Um ex-jogador francês, Jerôme Rothen, diz que Portugal não tem hipóteses nenhumas, que William ou Danilo não são capazes de uma variação de flanco e que Renato Sanches tem zero em visão de jogo. Curiosamente, lembro-me de Rothen numa final entre portugueses e franceses, FC Porto e Mónaco, em Gelsenkirchen. Os franceses variaram o flanco com dificuldade, a visão de jogo dos seus médios não valeu de muito e Rothen foi um fantasma em campo, não teve hipóteses. Há memórias que doem.

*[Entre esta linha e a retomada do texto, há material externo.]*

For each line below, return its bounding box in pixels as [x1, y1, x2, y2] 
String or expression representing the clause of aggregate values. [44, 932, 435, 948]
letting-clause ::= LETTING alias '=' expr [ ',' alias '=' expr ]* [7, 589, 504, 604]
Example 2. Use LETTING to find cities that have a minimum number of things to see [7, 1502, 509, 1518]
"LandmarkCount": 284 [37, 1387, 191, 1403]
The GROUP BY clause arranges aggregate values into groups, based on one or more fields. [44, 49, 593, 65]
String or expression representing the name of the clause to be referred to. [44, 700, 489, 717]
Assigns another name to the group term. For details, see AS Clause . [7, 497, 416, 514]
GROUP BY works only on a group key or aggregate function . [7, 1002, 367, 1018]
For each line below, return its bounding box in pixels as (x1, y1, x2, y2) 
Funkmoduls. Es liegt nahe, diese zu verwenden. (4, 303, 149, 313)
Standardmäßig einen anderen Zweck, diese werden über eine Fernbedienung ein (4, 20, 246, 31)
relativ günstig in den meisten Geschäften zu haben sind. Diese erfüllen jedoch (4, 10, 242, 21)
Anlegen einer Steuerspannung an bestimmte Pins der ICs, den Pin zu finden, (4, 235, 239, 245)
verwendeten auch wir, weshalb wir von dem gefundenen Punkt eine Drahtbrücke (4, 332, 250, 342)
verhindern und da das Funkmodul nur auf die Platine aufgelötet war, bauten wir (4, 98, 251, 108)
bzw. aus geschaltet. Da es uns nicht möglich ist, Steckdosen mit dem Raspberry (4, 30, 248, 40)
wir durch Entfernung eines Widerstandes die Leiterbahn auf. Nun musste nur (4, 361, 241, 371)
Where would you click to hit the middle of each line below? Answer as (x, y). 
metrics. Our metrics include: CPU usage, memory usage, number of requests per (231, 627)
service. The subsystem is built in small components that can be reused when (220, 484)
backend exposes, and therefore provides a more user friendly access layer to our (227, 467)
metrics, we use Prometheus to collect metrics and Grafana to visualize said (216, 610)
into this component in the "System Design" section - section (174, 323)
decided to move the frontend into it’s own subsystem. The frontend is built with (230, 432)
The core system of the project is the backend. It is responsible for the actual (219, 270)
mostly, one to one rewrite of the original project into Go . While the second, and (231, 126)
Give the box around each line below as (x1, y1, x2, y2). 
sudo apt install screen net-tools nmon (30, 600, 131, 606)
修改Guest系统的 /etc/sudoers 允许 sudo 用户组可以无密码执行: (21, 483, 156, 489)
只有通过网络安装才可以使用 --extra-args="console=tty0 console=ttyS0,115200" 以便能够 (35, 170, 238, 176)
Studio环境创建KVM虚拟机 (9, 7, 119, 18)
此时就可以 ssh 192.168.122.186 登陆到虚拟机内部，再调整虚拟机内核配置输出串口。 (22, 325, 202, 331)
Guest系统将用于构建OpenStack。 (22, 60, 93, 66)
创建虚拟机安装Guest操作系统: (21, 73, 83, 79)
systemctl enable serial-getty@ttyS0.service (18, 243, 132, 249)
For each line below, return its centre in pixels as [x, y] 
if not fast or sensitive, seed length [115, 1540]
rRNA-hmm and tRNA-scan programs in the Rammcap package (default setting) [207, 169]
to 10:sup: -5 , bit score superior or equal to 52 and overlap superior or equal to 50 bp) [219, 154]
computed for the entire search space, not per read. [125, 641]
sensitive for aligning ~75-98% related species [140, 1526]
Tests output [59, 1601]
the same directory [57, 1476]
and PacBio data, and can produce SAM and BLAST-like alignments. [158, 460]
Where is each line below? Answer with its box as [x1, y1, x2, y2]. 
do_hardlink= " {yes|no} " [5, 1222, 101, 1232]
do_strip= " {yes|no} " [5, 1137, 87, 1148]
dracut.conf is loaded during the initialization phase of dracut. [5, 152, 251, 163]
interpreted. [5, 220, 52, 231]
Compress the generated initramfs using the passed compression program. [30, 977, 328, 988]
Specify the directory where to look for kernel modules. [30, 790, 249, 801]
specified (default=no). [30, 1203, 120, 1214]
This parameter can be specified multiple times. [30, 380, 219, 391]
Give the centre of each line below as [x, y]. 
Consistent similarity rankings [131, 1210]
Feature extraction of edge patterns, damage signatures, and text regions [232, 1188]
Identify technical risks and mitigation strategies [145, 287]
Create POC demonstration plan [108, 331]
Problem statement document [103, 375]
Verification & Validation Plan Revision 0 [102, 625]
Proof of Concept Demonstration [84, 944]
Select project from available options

A nós e a eles. Aliás, Rothen não fala da equipa portuguesa - aquilo de o futebol ser um jogo coletivo parece insignificância para o homem -, apenas atira com nomes avulso, a denegrir profissionais e a fundamentar a arrogância, para concluir que este Portugal não tem a mesma qualidade de outros tempos. Penso exatamente o mesmo desta França, só que pelo prisma do coletivo, que talento individual não lhe falta: é mais fraca que qualquer das outras que fizeram história, as de 84, de 1998-2000, e até de 2006. Já agora, quem tem fora do onze Coman, Martial e Gignac, e nem sequer convoca Benzema e Valbuena , mais Rabiot, Kondogbia, Ben Arfa, Nasri ou Gameiro bem podia ter dado mais a este Europeu que umas vitórias tímidas sobre Roménia e Albânia, uma goleada a islandeses em fim de festa e um triunfo perante a melhor equipa - a Alemanha - construído só em contra-ataque e a partir de um penálti detetado em exame de optometrista.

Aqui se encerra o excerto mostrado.